Traditional ELISAs detect just a single analyte and have a largely manual workflow that can introduce operator errors. The automated Ella instrument, coupled with Simple Plex Assays, was developed to address these limitations by simultaneously quantifying up to 8 analytes in a single sample, as well as reducing or removing many manual steps to deliver more reproducible results in just 90 minutes.
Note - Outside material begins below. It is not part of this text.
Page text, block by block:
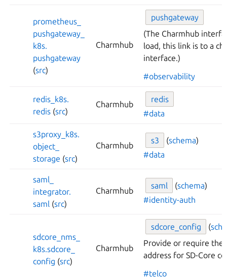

“A key feature of the Ella platform is the elimination of cross-reactivity when multiplexing,” reports Marissa Beck, Senior Product Manager at Bio-Techne. “This is achieved through the use of distinct microfluidic channels that allow for separate measurement of each analyte. Other advantages of the Ella platform include sub-picogram sensitivity and a broad dynamic range spanning four logs, which allow for accurately detecting analytes with different expression levels in the same sample.”

Beck suggests that the Ella platform is particularly suited for scenarios demanding high-throughput, accurate biomarker quantification with limited sample volume, where precision, low variability, and an efficient workflow are required.

• Simple Western—automated western blotting

Level of plex possible: Varies by assay; Bio-Techne has demonstrated multichannel detection of 6 targets plus total protein detection in 8 samples with 1 run

Compatible sample types: complex samples including cell, viral, and tissue lysates

Instrumentation required: Simple Western instrument and capillaries

The Simple Western platform was designed to overcome known challenges for traditional western blotting, including poor reproducibility, a lack of accurate quantitation, and extensive time to results. It represents the only fully automated solution for western blot analysis, providing gel-free, blot-free, hands-free results in 3 hours with just 3 µL samples.

“Simple Western is a capillary immunoassay platform that combines protein separation with sensitive chemiluminescence and fluorescence immunodetection using conventional primary and conjugated secondary antibodies,” explains Brett Houser, Senior Product Manager at Bio-Techne. “Specifically, automated in-capillary size separation and covalent immobilization of target analytes is followed by washing, antibody incubation, and detection steps.”

There are several approaches to multiplexing with Simple Western. One is to add several primary antibodies and multiplex by size in a single run. Additional infrared (IR) and near-infrared (NIR) channels can be used for multiplexing targets of similar molecular weights. You can also use the instrument’s RePlex module for stripping and re-probing, which allows for detecting additional targets or total protein for data normalization. Both provide reproducible and quantitative results, more quickly, than established methods for western blotting.

References

1. Feinberg JG. A 'microspot' test for antigens and antibodies. Nature. 1961 Dec 9;192:985-6. 

2. Ekins RP. Multi-analyte immunoassay. J Pharm Biomed Anal. 1989;7(2):155-68.